══ MATERIAL FOR THIS EXERCISE
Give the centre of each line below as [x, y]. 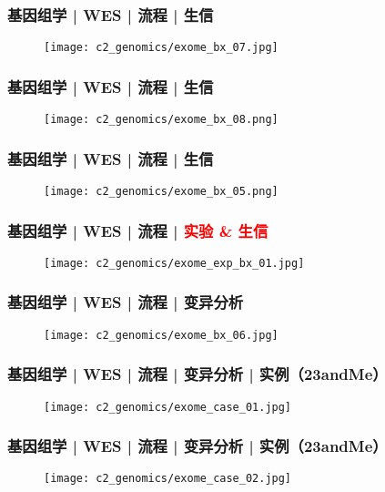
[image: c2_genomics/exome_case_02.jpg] [168, 479]
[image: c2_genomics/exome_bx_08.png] [161, 120]
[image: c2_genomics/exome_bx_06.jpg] [161, 335]
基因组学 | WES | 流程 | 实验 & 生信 [138, 230]
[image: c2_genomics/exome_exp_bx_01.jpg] [174, 263]
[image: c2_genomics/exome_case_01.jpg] [168, 407]
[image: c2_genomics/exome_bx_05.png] [161, 191]
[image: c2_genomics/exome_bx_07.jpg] [161, 48]
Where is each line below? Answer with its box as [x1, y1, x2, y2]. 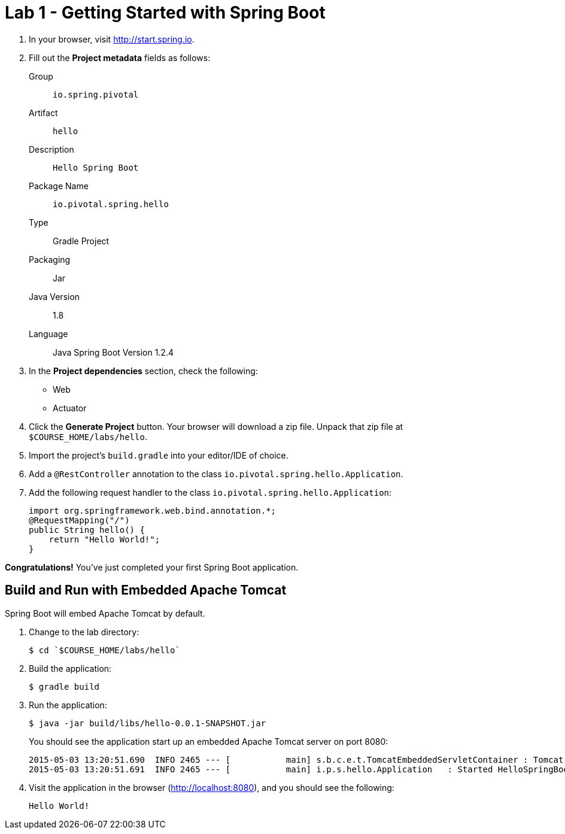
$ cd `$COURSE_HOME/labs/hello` [29, 645, 180, 655]
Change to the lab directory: [29, 626, 139, 637]
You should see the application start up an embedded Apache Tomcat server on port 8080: [29, 736, 388, 747]
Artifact [29, 107, 58, 118]
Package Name [29, 180, 89, 191]
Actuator [53, 402, 87, 413]
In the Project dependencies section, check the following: [29, 365, 258, 376]
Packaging [29, 254, 71, 265]
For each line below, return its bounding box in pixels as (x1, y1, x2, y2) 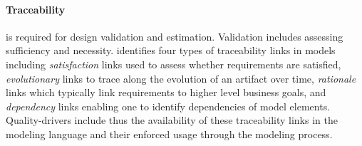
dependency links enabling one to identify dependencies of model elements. (6, 98, 331, 113)
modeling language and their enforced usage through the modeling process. (6, 126, 333, 141)
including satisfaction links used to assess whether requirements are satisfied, (6, 56, 341, 71)
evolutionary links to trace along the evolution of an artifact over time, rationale (6, 71, 356, 85)
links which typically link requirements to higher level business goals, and (6, 85, 326, 100)
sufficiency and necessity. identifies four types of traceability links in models (6, 43, 336, 58)
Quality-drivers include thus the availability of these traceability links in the (6, 113, 338, 127)
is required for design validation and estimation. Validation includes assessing (6, 28, 343, 43)
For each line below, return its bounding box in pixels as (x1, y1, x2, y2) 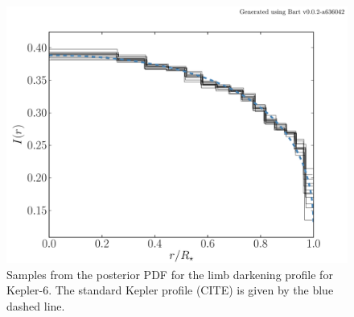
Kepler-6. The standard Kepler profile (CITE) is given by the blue (6, 282, 334, 298)
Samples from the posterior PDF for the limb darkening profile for (6, 265, 333, 282)
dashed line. (6, 297, 65, 314)
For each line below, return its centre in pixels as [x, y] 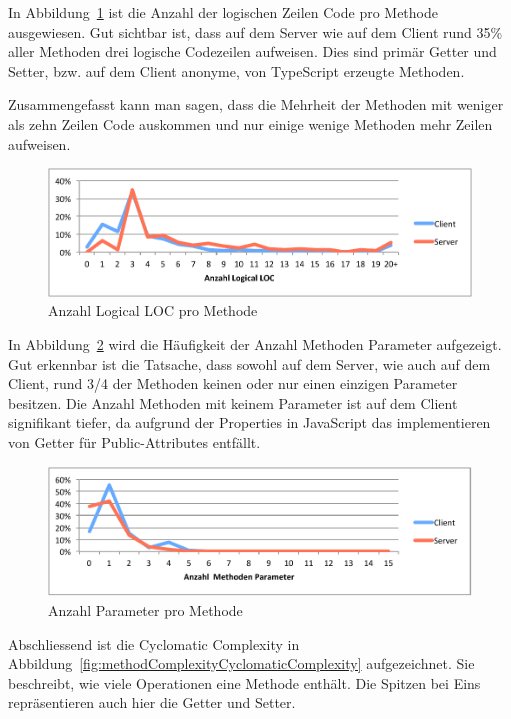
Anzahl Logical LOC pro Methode [153, 310]
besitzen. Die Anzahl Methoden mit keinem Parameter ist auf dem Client [233, 402]
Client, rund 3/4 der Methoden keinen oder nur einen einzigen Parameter [233, 383]
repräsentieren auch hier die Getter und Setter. [152, 702]
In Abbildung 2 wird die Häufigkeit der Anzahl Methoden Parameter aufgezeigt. [255, 344]
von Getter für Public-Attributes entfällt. [134, 442]
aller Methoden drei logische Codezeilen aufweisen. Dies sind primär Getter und [252, 51]
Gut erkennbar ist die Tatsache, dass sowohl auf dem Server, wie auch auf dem [249, 363]
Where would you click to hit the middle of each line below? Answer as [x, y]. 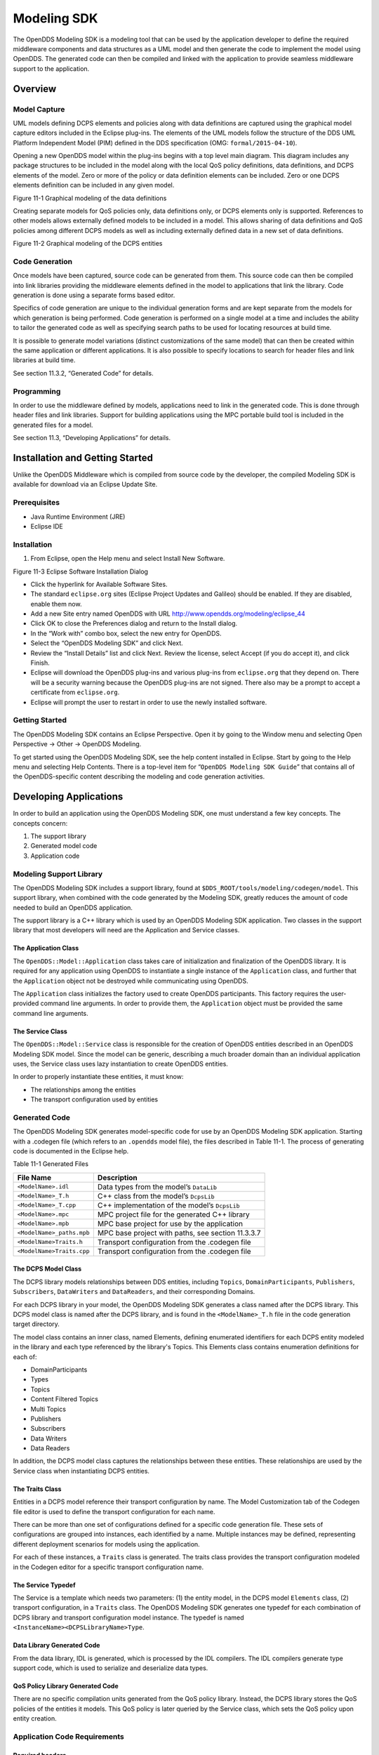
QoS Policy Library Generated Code [66, 1686]
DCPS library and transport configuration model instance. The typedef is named [129, 1617]
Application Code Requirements [68, 1736]
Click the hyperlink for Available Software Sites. [99, 584]
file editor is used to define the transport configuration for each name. [114, 1511]
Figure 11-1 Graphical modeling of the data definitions [90, 198]
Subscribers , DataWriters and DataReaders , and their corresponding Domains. [134, 1292]
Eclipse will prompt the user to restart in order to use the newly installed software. [149, 702]
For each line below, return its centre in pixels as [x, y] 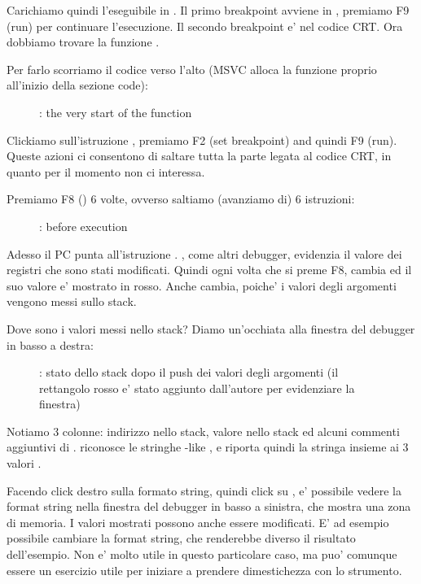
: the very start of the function [116, 112]
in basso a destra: [50, 344]
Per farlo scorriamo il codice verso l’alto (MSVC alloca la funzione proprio [192, 69]
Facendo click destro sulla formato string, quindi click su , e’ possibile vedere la [204, 490]
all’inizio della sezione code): [77, 85]
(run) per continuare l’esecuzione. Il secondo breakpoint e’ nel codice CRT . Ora [205, 26]
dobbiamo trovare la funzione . [83, 42]
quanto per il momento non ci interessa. [106, 171]
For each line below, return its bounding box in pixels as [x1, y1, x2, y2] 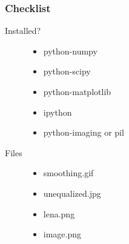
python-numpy [43, 44, 98, 57]
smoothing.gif [43, 167, 94, 179]
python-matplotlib [43, 85, 111, 97]
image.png [43, 228, 82, 240]
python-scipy [43, 65, 91, 77]
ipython [43, 105, 72, 118]
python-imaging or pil [43, 126, 124, 139]
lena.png [43, 207, 75, 220]
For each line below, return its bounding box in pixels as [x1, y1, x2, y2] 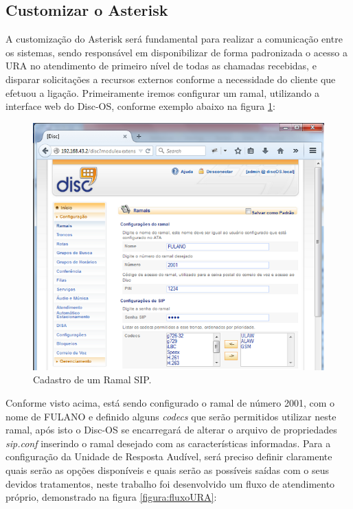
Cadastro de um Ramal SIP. [33, 372, 152, 387]
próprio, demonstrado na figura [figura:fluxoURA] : [5, 490, 217, 504]
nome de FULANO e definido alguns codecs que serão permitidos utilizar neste [5, 409, 337, 423]
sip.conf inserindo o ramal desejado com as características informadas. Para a [5, 436, 331, 450]
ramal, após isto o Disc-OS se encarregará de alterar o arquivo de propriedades [5, 422, 337, 437]
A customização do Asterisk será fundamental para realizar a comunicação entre [5, 32, 343, 46]
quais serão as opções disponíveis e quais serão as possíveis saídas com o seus [5, 463, 329, 477]
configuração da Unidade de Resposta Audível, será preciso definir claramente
════
Treat the line with "You should see" as the start and the line with "repräsentieren auch hier" as the end, and return exactly that span of the data above, both ends included, without pictures.

You should see the application start up an embedded Apache Tomcat server on port 8080: [29, 736, 388, 747]
Artifact [29, 107, 58, 118]
Package Name [29, 180, 89, 191]
Actuator [53, 402, 87, 413]
In the Project dependencies section, check the following: [29, 365, 258, 376]
Packaging [29, 254, 71, 265]
For each line below, return its bounding box in pixels as (x1, y1, x2, y2) 
dependency links enabling one to identify dependencies of model elements. (6, 98, 331, 113)
modeling language and their enforced usage through the modeling process. (6, 126, 333, 141)
including satisfaction links used to assess whether requirements are satisfied, (6, 56, 341, 71)
evolutionary links to trace along the evolution of an artifact over time, rationale (6, 71, 356, 85)
links which typically link requirements to higher level business goals, and (6, 85, 326, 100)
sufficiency and necessity. identifies four types of traceability links in models (6, 43, 336, 58)
Quality-drivers include thus the availability of these traceability links in the (6, 113, 338, 127)
is required for design validation and estimation. Validation includes assessing (6, 28, 343, 43)
For each line below, return its bounding box in pixels as (x1, y1, x2, y2) 
Kepler-6. The standard Kepler profile (CITE) is given by the blue (6, 282, 334, 298)
Samples from the posterior PDF for the limb darkening profile for (6, 265, 333, 282)
dashed line. (6, 297, 65, 314)
For each line below, return its centre in pixels as [x, y] 
Anzahl Logical LOC pro Methode [153, 310]
besitzen. Die Anzahl Methoden mit keinem Parameter ist auf dem Client [233, 402]
Client, rund 3/4 der Methoden keinen oder nur einen einzigen Parameter [233, 383]
repräsentieren auch hier die Getter und Setter. [152, 702]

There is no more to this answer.